The Larrakia people, whose country includes areas in and around Darwin, Palmerston and Litchfield in the Northern Territory, sought a declaration of native title in the Federal Court.  The native title claim was over an area of land which was once granted in fee simple but had later reverted to vacant Crown land.  On appeal, the High Court considered whether native title could still exist over land which was once granted in fee simple but later reverted to vacant Crown land.  The High Court held that native title was extinguished by freehold grants and that the extinguishment was permanent. 

Legislation 

Native Title Act 1993 (Cth) 

Cases 

Fejo and Mills v Northern Territory and Oilnet (NT) Pty Ltd [1998] HCA 58 (10 September 1998) 

The Decision  

Summary by Lisa Strelein, Manager, Native Title Research Unit. 

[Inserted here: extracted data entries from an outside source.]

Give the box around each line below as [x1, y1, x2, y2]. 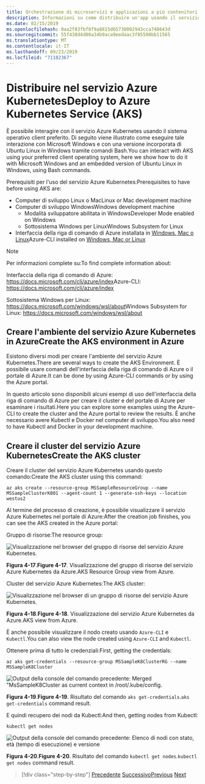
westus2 [6, 496, 26, 502]
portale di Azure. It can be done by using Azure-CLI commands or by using [6, 372, 193, 380]
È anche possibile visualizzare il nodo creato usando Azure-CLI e [6, 628, 169, 636]
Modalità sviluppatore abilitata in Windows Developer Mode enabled [24, 209, 195, 217]
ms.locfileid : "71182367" [6, 55, 72, 61]
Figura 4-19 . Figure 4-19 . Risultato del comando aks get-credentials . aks [6, 693, 190, 701]
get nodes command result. [6, 759, 75, 766]
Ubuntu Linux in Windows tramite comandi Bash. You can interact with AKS [6, 146, 193, 154]

In December 1997, the Larrakia people sought a declaration in the Federal Court that native title exists in relation to particular lands and that the Larrakia people are the native title holders in respect of those lands. This was in response to the granting of Crown leases, with an option to acquire freehold, over lands within the area subject to an application for a determination of native title. The area in dispute was once granted in fee simple, but later reverted to vacant Crown land. The Larrakia argued that the Northern Territory government was required by the Native Title Act 1993 (Cth) to either negotiate with the Larrakia or to compulsorily acquire their native title. 

The High Court was asked to consider whether a grant of freehold or fee simple was effective to extinguish all native title rights and interests so that, upon the land being re-acquired by the Crown, no native title rights and interests could then be recognised by the common law. The case raises two important issues. The first issue is whether a grant of freehold extinguished native title so that no form of native title can co-exist with freehold title. The second question is whether extinguishment was permanent and absolute or whether there was potential for native title under the common law to be re-recognised or to 'revive' when the land returned to the Crown. The case also dealt with the issue of injunctive relief available outside the operation of the Native Title Act 1993

Held

1. Native title is completely extinguished by the grant of a freehold estate. The rights granted under fee simple are inconsistent with the continued existence of any form of native title and no coexisting or concurrent rights can survive. 

2. The grant of freehold extinguishes native title permanently regardless of the land being held by the Crown in the future. 

3. While the existence of Indigenous law is necessary to establish native title, it is not sufficient to invite recognition under the common law. 

4. Statutory rights under the Native Title Act 1993 (Cth) are valuable rights that may warrant protection by injunctions. General principles of injunctive relief apply. Acceptance by the Registrar establishes an arguable case, but some inquiry may be made into the case of the other parties. 

Bibliography  

Barnett, Katy 2000. 'Case notes: One step forward and two steps back: Native title and the bundle of rights analysis', Melbourne University Law Review, Vol. 24, No. 2, August, pp 462-477.  

Devereux, Annamarie 1998. 'Native title: The Larrakia case', Alternative Law Journal, October, Vol. 23, No. 5, p 247-248.

Sheehan, John 1999. 'Valuing native title as a bundle of rights', Land Rights Queensland, June, p 5.  

Strelein, Lisa 1999. 'Extinguishment and the nature of native title: Fejo v Northern Territory', Land, Rights, Laws: Issues of Native Title, February, Vol. 1, No. 27.

Strelein, Lisa 1999. 'Fiction over fact: Extinguishing native title in the Larrakia Case Jim Fejo and David Mills on behalf of the Larrakia People v The Northern Territory and Oilent (NT) Pty Ltd. High Court of Australia', Indigenous Law Bulletin, Vol. 4, No. 18, Feb, pp 18-21.